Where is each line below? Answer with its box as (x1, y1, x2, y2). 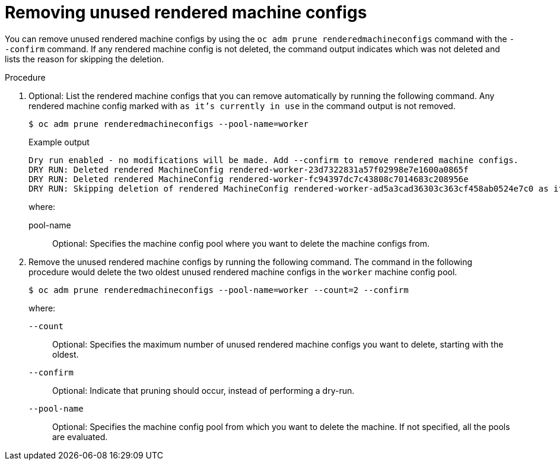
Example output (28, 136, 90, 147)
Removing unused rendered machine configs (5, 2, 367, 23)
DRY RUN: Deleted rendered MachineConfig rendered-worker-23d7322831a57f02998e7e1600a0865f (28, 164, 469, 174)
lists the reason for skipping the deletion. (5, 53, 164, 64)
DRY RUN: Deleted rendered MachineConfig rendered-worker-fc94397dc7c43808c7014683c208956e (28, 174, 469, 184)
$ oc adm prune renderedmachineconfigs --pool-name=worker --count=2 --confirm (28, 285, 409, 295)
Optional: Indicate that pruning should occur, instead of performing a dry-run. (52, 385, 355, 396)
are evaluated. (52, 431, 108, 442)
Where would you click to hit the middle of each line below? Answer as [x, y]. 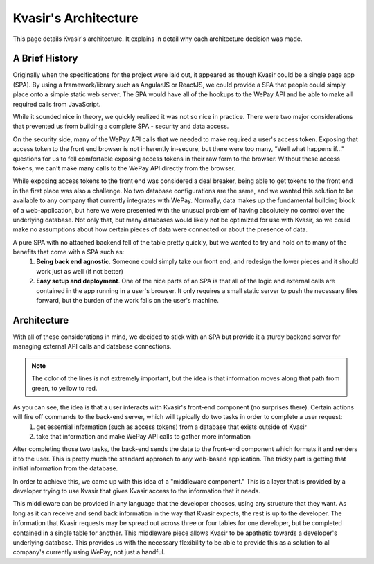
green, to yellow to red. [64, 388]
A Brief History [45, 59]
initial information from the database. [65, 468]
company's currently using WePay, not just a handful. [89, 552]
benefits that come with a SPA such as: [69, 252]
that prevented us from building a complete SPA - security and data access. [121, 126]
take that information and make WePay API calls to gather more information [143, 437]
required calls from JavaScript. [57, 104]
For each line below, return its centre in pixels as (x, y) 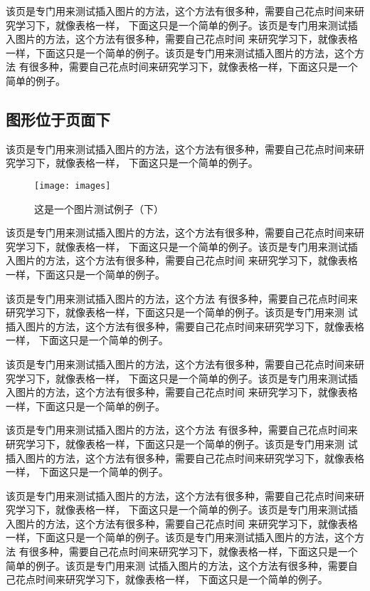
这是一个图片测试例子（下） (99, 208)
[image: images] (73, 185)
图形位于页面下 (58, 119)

---

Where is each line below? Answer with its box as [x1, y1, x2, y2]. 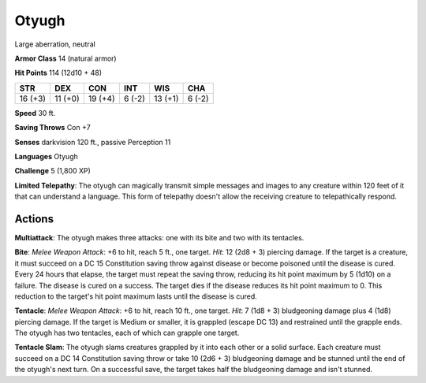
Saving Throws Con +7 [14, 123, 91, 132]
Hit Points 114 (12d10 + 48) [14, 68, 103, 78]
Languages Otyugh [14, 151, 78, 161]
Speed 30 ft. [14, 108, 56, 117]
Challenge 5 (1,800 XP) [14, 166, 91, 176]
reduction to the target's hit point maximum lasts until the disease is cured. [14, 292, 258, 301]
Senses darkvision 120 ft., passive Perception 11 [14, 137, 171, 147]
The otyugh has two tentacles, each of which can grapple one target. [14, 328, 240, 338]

--

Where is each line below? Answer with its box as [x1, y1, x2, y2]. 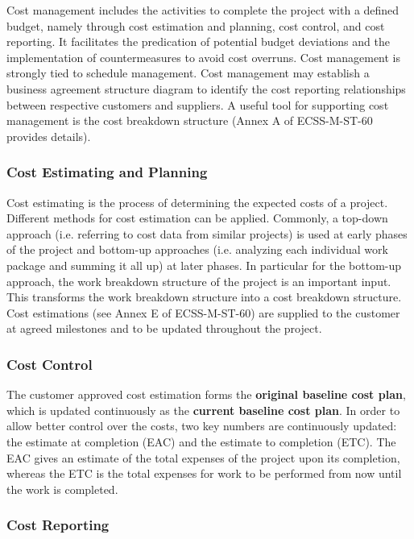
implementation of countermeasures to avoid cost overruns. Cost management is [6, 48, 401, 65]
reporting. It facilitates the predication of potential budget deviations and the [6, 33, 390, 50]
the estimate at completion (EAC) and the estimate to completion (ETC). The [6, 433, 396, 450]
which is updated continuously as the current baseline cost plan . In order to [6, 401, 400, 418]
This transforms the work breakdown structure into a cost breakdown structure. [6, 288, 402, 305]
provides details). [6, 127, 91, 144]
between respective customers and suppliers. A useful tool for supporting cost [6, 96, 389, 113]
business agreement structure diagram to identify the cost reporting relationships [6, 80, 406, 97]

Your goal | Quote the data above from the line containing "reporting. It facilitates" to the line containing "business agreement structure", inclusive, and stop.

Reply to the task |
reporting. It facilitates the predication of potential budget deviations and the [6, 33, 390, 50]
the estimate at completion (EAC) and the estimate to completion (ETC). The [6, 433, 396, 450]
which is updated continuously as the current baseline cost plan . In order to [6, 401, 400, 418]
This transforms the work breakdown structure into a cost breakdown structure. [6, 288, 402, 305]
provides details). [6, 127, 91, 144]
between respective customers and suppliers. A useful tool for supporting cost [6, 96, 389, 113]
business agreement structure diagram to identify the cost reporting relationships [6, 80, 406, 97]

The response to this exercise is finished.